Die eigentlich wichtigen Entscheidungen trifft der Stadtrat, der von den Bürgern gewählt wird – ohne eine Mehrheit dort kann eine Stadtregierung nicht vernünftig arbeiten. Einmal im Monat treffen sich die 60 Stadträte zur Plenarsitzung im großen Saal des Rathauses. In der ersten Sitzung der neuen Amtszeit am 4. Mai wird sich der Stadtrat konstituieren.
Dann geht es ans Tagesgeschäft. Bis zu 30 Tagesordnungspunkte stehen pro Stadtratssitzung, die im Oberen Fletz (der Raum unter dem Goldenen Saal) stattfindet, auf dem Programm. Dann wird je nach Thema ernsthaft diskutiert, öffentlichkeitswirksam gestritten oder still abgenickt. Was in die Sitzungen kommt, ist zumindest zwischen Bündnispartnern vorab besprochen – formal entscheidet der Stadtrat, manche weichenstellende Diskussion wurde vorab unter den Koalitionären im Hinterzimmer geführt.
Augsburg: Die Ausschüsse entlasten den Stadtrat
Weil der Stadtrat mit allen anstehenden Entscheidungen zahlenmäßig überfordert wäre, gibt es noch die Fachausschüsse, etwa für Bauen, Bildung, Finanzen oder Umwelt. Hier werden Entscheidungen von den Stadträten im kleineren Kreis vorberaten oder können – bei weniger großen Auswirkungen – dort gleich ganz beschlossen werden. Stadtrats- und Ausschusssitzungen sind grundsätzlich öffentlich. Sie beginnen immer um 14.30 Uhr und können sich je nach Themenlage und Diskussionsbedarf bis in den Abend ziehen.
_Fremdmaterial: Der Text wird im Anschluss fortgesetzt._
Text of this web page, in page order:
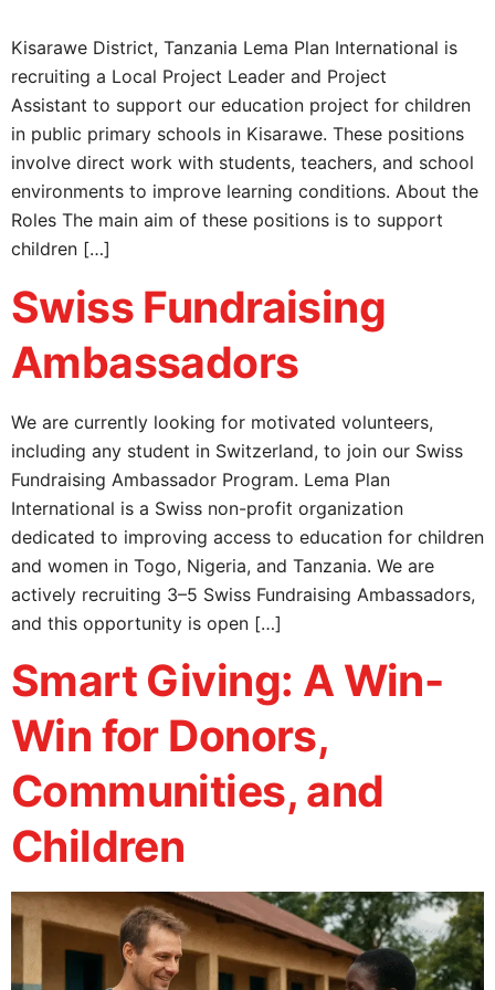
Kisarawe District, Tanzania Lema Plan International is
recruiting a Local Project Leader and Project
Assistant to support our education project for children
in public primary schools in Kisarawe. These positions
involve direct work with students, teachers, and school
environments to improve learning conditions. About the
Roles The main aim of these positions is to support
children […]
Swiss Fundraising
Ambassadors
We are currently looking for motivated volunteers,
including any student in Switzerland, to join our Swiss
Fundraising Ambassador Program. Lema Plan
International is a Swiss non-profit organization
dedicated to improving access to education for children
and women in Togo, Nigeria, and Tanzania. We are
actively recruiting 3–5 Swiss Fundraising Ambassadors,
and this opportunity is open […]
Smart Giving: A Win-
Win for Donors,
Communities, and
Children
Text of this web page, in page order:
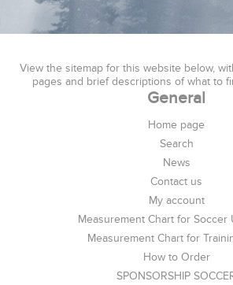
View the sitemap for this website below,
pages and brief descriptions of what to
General
Home page
Search
News
Contact us
My account
Measurement Chart for Soccer
Measurement Chart for
How to Order
SPONSORSHIP
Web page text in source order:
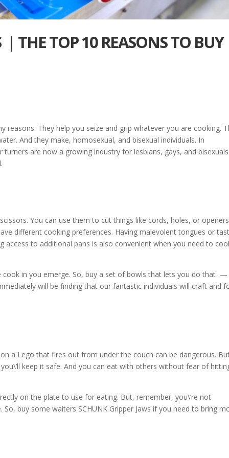
| THE TOP 10 REASONS TO BUY
reasons. They help you seize and grip whatever you are cooking.
And they make, homosexual, and bisexual individuals. In
are now a growing industry for lesbians, gays, and bisexuals.
You can use them to cut things like cords, holes, or
different cooking preferences. Having malevolent tongues or
access to additional pans is also convenient when you need to
cook in you emerge. So, buy a set of bowls that lets you do that —
will be finding that our fantastic individuals will craft and
a Lego that fires out from under the couch can be dangerous.
keep it safe. And you can eat with others without fear of
on the plate to use for eating. But, remember, you\’re not
buy some waiters SCHUNK Gripper Jaws if you need to bring
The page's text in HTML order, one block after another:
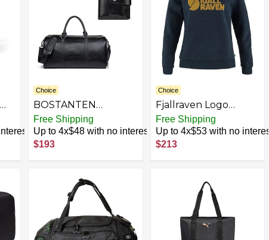
Choice
BOSTANTEN
Genuine Leather
Travel Weekender
Overnight Duffel
and Women Leather
Wallet RFID Blocking
Small Bifold Zipper
Pocket Wallet Card
Purse
Free Shipping
Up to 4x$48 with no interest
$193
Choice
Fjallraven Logo
Sweater - Women's
Free Shipping
Up to 4x$53 with no interest
$213

Um die Stadt am Laufen zu halten und neue Entwicklungen voranzutreiben, haben der Stadtrat und die Ausschüsse in der laufenden Periode (Stichtag für diese Auswertung des städtischen Hauptamtes war der 31. Dezember 2019) rund 6190 Vorlagen, also Papiere aus der Verwaltung, behandelt. 67-mal tagte der Stadtrat, 647-mal traten Fachausschüsse zusammen. 40 Bebauungspläne wurden verabschiedet.
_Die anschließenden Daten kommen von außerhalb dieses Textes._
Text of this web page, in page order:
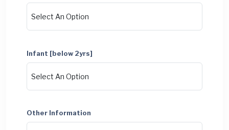
Infant [below 2yrs]
Other Information
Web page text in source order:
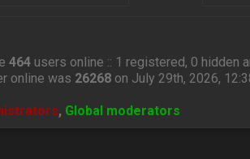
464users online :: 1 registered, 0 hidden
online was 26268on July 29th, 2026,
, Global moderators
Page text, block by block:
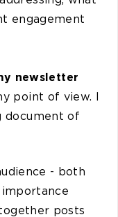
engagement
newsletter
point of view. I
document of
- both
posts
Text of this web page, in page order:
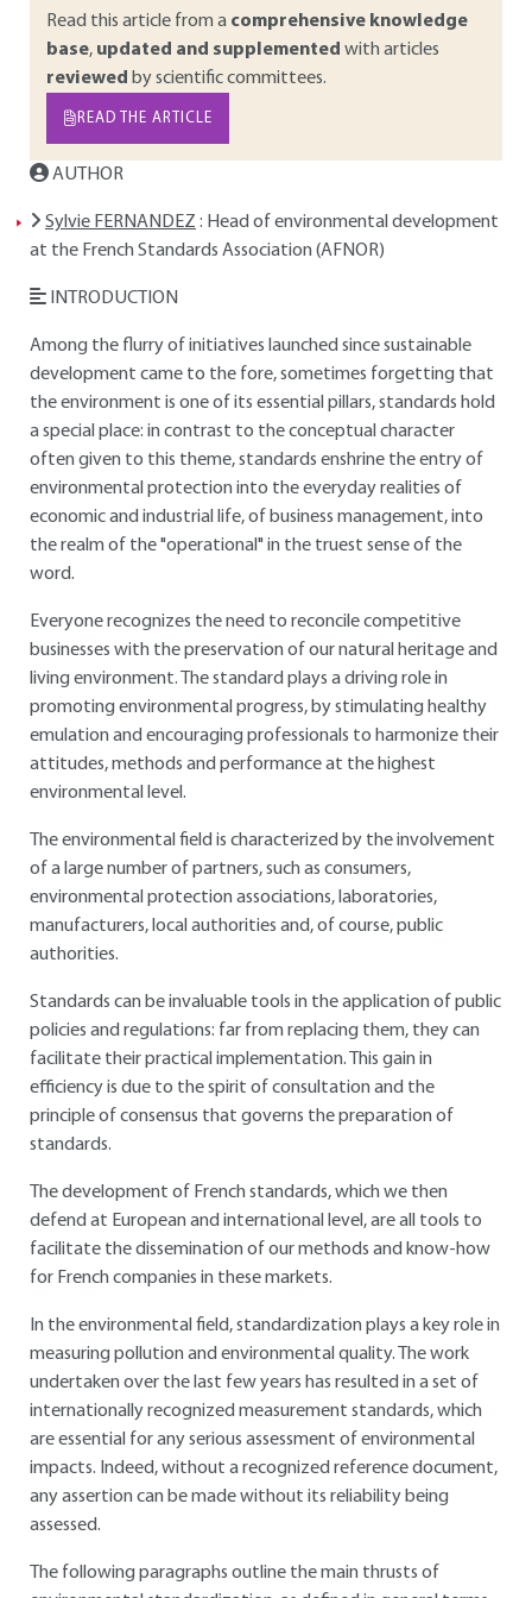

Mal kostet eine Entscheidung gar nichts, bei der Theatersanierung wurde ein dreistelliges Millionenprojekt beschlossen, und bei der Zustimmung zum Haushalt entscheiden die Stadträte mit dem Heben ihrer Hand über eine Satzung, die mehr als zwei Milliarden Euro bewegt. Für ihren Zeitaufwand bekommen die Stadträte eine monatliche Aufwandsentschädigung von 1641 Euro zuzüglich Sitzungsgeldern.